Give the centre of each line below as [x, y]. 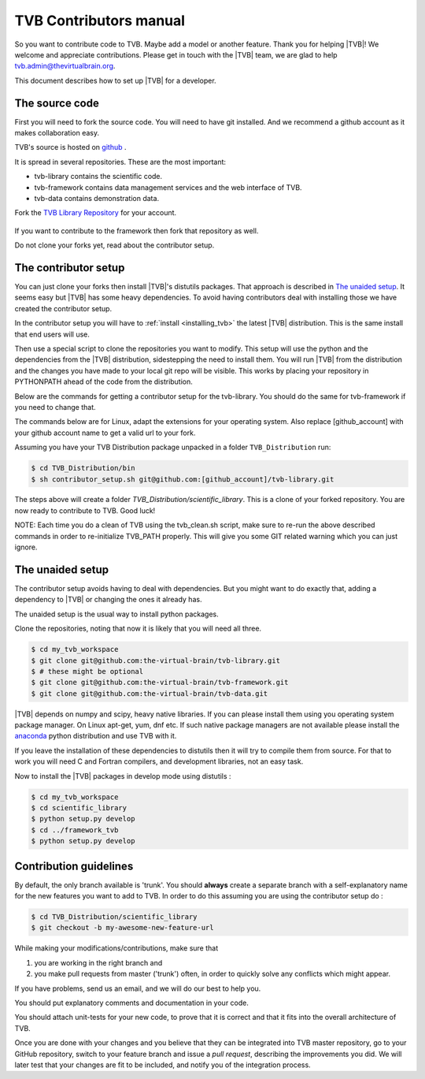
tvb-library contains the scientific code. [98, 177]
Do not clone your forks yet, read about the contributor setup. [115, 245]
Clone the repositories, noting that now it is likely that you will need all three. [138, 629]
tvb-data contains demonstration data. [97, 198]
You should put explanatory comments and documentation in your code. [132, 1003]
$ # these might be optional [87, 671]
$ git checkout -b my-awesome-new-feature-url [122, 928]
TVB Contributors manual [100, 20]
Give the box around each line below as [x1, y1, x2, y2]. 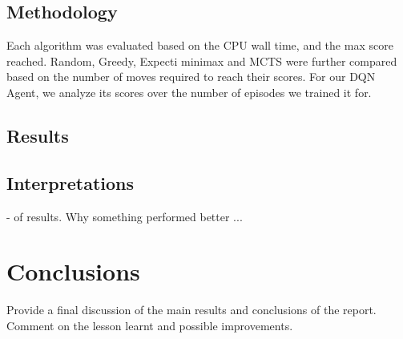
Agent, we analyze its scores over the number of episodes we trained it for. [6, 83, 372, 100]
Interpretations [6, 170, 134, 195]
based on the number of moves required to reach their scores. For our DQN [6, 68, 376, 85]
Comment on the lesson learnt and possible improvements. [6, 317, 293, 333]
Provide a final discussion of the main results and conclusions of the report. [6, 301, 377, 318]
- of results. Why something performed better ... [6, 208, 243, 224]
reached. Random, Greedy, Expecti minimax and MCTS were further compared [6, 52, 397, 69]
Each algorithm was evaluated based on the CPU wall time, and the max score [6, 37, 393, 54]
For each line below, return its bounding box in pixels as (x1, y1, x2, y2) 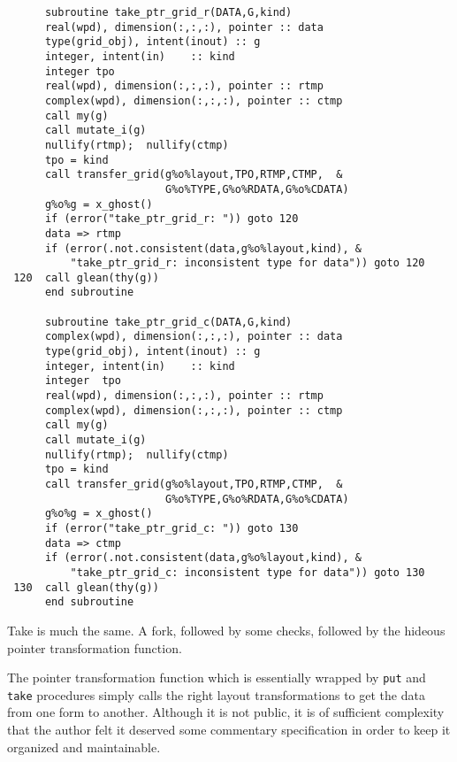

== Task ==
From the records above, pull every line that has the string "based" and copy it.

== Solved problem ==
based on the number of moves required to reach their scores. For our DQN [6, 68, 376, 85]
Each algorithm was evaluated based on the CPU wall time, and the max score [6, 37, 393, 54]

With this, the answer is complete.